The retailers have direct relationships with customers to get permission to use their information. Platforms and publishers, including Meta, are creating new marketing infrastructures to use the data without leaking or compromising it.
One way Meta keeps limits on its data is by using aggregates of consumers, not sharing one-to-one matching that could point to an individual, Fox said. Dollar General uses Meta’s marketing API—application programming interface—to connect sales data from stores to ad campaigns. It cannot sync an individual sale to a particular Facebook user, it can only look at anonymized cohorts comprised of 100 people. Fox calls the Meta integration an “advanced measurement API environment.”
Last year, Walmart Connect, the ad platform by the retail behemoth, crafted measurement partnerships with Snap, TikTok and Roku.
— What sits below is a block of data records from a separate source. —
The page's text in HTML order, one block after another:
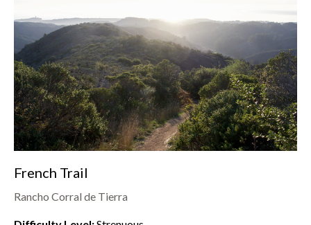
French Trail
Rancho Corral de Tierra
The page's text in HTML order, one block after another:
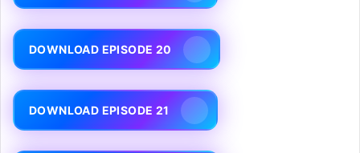
DOWNLOAD EPISODE 20
DOWNLOAD EPISODE 21
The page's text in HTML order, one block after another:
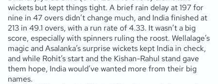
wickets but kept things tight. A brief rain delay at 197 for
nine in 47 overs didn’t change much, and India finished at
213 in 49.1 overs, with a run rate of 4.33. It wasn’t a big
score, especially with spinners ruling the roost. Wellalage’s
magic and Asalanka’s surprise wickets kept India in check,
and while Rohit’s start and the Kishan-Rahul stand gave
them hope, India would’ve wanted more from their big
names.

Dollar General started testing the Meta partnership last year and worked with Unilever, a general merchandising brand and a large beverage brand, Fox said, without disclosing all the names. Unilever is using the Dollar General media network to “gain more valuable insights and data on our campaign performance,” according to Jennifer Bryce, head of U.S. retail media at Unilever, commenting in a press release about the partnership. The measurement is “closed loop,” because Dollar General matches actual sales in the stores back to the ads that ran online.
Data crux
Dollar General is using its first-party data to track sales and analyze advertising spending investments on Meta, Fox said. Dollar General has more than 90 million customer profiles with 14,000 unique attributes that go into the picture. “We really built out our first-party data and that’s really the crux of everything,” Fox said. “We’ve got a very clear picture of who these customers are, and we can reach them with paid media.”
Dollar General also ties into The Trade Desk, the demand-side ad platform, and uses LiveRamp, online identity platform, for clean room services. Clean rooms are data vaults where marketers take their customer information sets to analyze them alongside data from publishers and other sources.
“Those two partnerships enabled us to take our unique data set, our large first-party data set,” Fox said, “and then match that up from an identity graph standpoint, so that we can reach those people on their many devices and reach them on the open internet.”
Dollar General’s website and app see about 5 million active users a month, Fox said. Its brands in the media network place product listing ads there, which the brands can do through a self-serve ad platform. But 90% of the media is bought off site, on Meta, connected TV, and the open internet, Fox said. Dollar General provides managed services to handle that buying. On The Trade Desk, where advertisers use the platform to transact across dozens of ad exchanges, those buyers can access Dollar General audiences and measurement services, Fox said.
“So, if you’re a CPG … maybe you’ve shifted a lot of your linear TV into CTV or with [online display],” Fox said. “You have the ability, if you’re one of our advertisers, to tap into our audiences, or work with us directly to build bespoke audiences that can be available to you on The Trade Desk. … And then get measurement at the granular level of how it performed.”